Волох и Вулох ползут в переулок
Лорик и Шурик впорхнули во дворик
Тупо глядит алкоголик по имени Гарик
Пиво и трусики! гроб и газета!
В это — вне времени душное лето
Падаль астрал и абстракцию склеив
Просто вас выдумал душка Мамлеев!
Да поклонюсь многодумному заду его!

ЕВРЕЙСКАЯ МЕЛОДИЯ

(Возьми два деревянных бруска:
гладко струганный и шершавый)
(Проведи рукой по шершавому бруску
туда и обратно два раза)
шур-шур-шур
шур-шур-шур
шур-шур-шур
шур-шур-шур
(Проведи рукой по гладкому бруску
туда и обратно два раза)
свел-свол-свал
свал-свол-свел

свел-свол-свал
свал-свол-свел

(Проведи двумя руками одновременно
по шершавому и гладкому)
шур-шур-шур
свел-свол-свал

шур-шур-шур
свал-свол-свел

(еще раз)

(Ударь два бруска друг о друга)
брамс!!!

(Примечание)
Это настоящая еврейская мелодия
ее пел когда-то юный Давид перед царем Саулом
тот и плакал и смеялся
брамс!!! — и метнул в певца копье
Ее записал современными стихами
Джордж Гордон Байрон — сибарит
лежа на коленях у своей гречанки
перед пылающим камином
брамс!!! — и метнул перо в огонь
Подросток Лермонтов — французское
окно — там небо зимние березы —
спиною прислоняясь — изразцы —
мелодию переложил на русский
брамс!!! — он и плакал и смеялся
Брамс кстати сочинил ее для арфы

ЛЕБЕДЬ — ЛЕТАТЕЛЬНЫЙ ПРИБОР,

ПРИВОДИМЫЙ В ДВИЖЕНИЕ ВДОХНОВЕНИЕМ


Летательный прибор, приводимый в движение вдохновением.
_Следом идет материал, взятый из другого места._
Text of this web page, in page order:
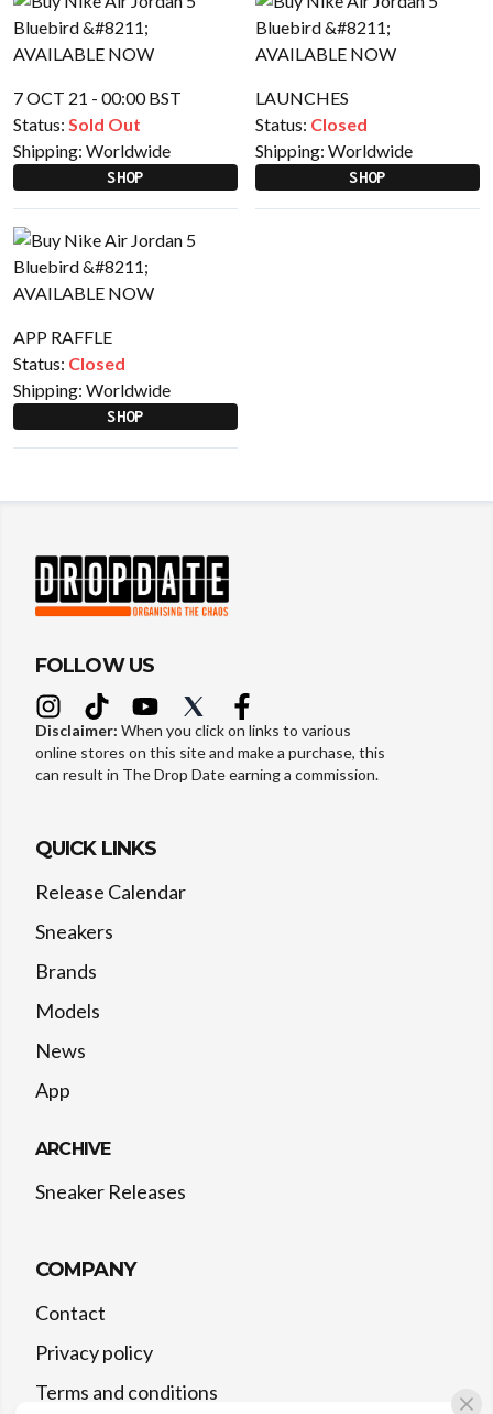
7 OCT 21 - 00:00 BST
Status: Sold Out
Shipping: Worldwide
SHOP
LAUNCHES
Status: Closed
Shipping: Worldwide
SHOP
APP RAFFLE
Status: Closed
Shipping: Worldwide
SHOP
FOLLOW US
Disclaimer: When you click on links to various
online stores on this site and make a purchase, this
can result in The Drop Date earning a commission.
QUICK LINKS
Release Calendar
Sneakers
Brands
Models
News
App
ARCHIVE
Sneaker Releases
COMPANY
Contact
Privacy policy
Terms and conditions
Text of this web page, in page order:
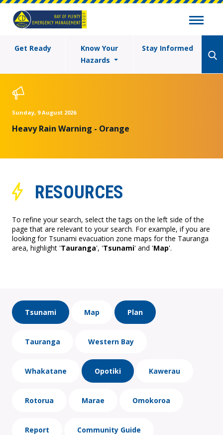
Get Ready
Know Your
Hazards
Stay Informed
Sunday, 9 August 2026
Heavy Rain Warning - Orange
RESOURCES
To refine your search, select the tags on the left side of the
page that are relevant to your search. For example, if you are
looking for Tsunami evacuation zone maps for the Tauranga
area, highlight 'Tauranga', 'Tsunami' and 'Map'.
Tsunami Map Plan
Tauranga Western Bay
Whakatane Opotiki Kawerau
Rotorua Marae Omokoroa
Report Community Guide
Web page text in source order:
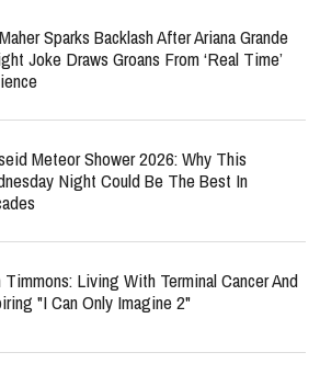
Sparks Backlash After Ariana Grande
Joke Draws Groans From ‘Real Time’
Meteor Shower 2026: Why This
Night Could Be The Best In
Living With Terminal Cancer And
"I Can Only Imagine 2"
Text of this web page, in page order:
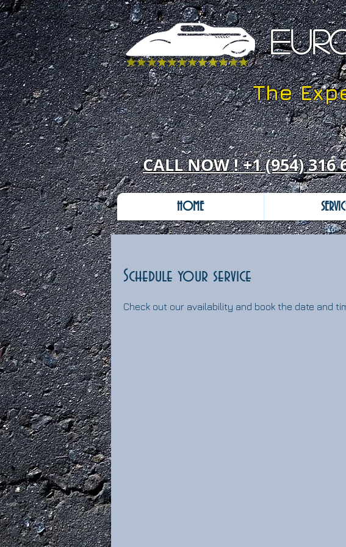
The
CALL NOW ! +1 (954) 316
HOME
Schedule your service
Check out our availability and book the date and
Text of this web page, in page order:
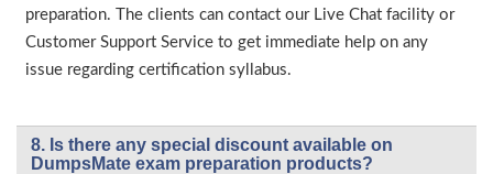
preparation. The clients can contact our Live Chat facility or
Customer Support Service to get immediate help on any
issue regarding certification syllabus.
8. Is there any special discount available on
DumpsMate exam preparation products?
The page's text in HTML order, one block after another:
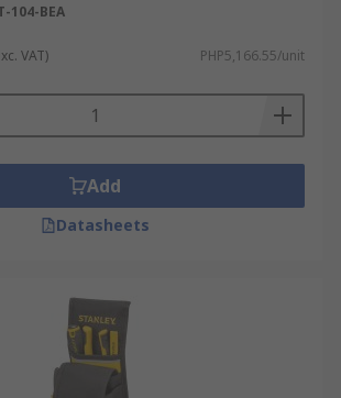
104-BEA
VAT) PHP5,166.55/unit
Add
Datasheets
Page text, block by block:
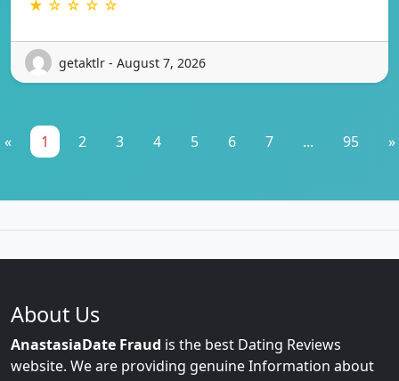
★ ☆ ☆ ☆ ☆
getaktlr - August 7, 2026
« 1 2 3 4 5 6 7 ... 95 »
About Us
AnastasiaDate Fraud is the best Dating Reviews
website. We are providing genuine Information about
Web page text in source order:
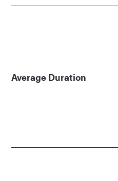
Average Duration
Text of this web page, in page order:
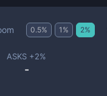
0.5% 1 % 2%
ASKS +2%
-
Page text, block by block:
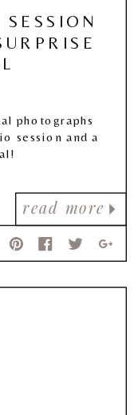
read more
photographs
session and a
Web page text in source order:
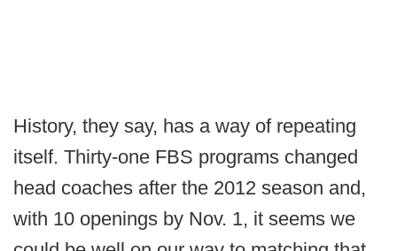
History, they say, has a way of repeating
itself. Thirty-one FBS programs changed
head coaches after the 2012 season and,
with 10 openings by Nov. 1, it seems we

Прибор изобрел и описал его действие великий художник и мастер Леонардо да Винчи. Поздние исследователи, рассматривая эти бесценные пожелтелые листки, не обратили внимания на небрежно начерканные чертежи. Они приняли этот прибор еще за один летательный аппарат. Пояснение, сопровождающее начертанную схему, также было написано справа налево, как и другие записки. Но все попытки расшифровать его, подставляя алфавит наоборот, как в других черновиках, кончались неудачей. И лишь недавно подросток в Париже, хаккер, между прочим, сидя за компьютером, от нечего делать пробовал текст Леонардо в разных шрифтах. И в Times New Roman Cyr все проступило явственно и обрело смысл. Оказывается, великий флорентиец предвидел изобретение компьютера и освоение его русскими. Очередная загадка Леонардо.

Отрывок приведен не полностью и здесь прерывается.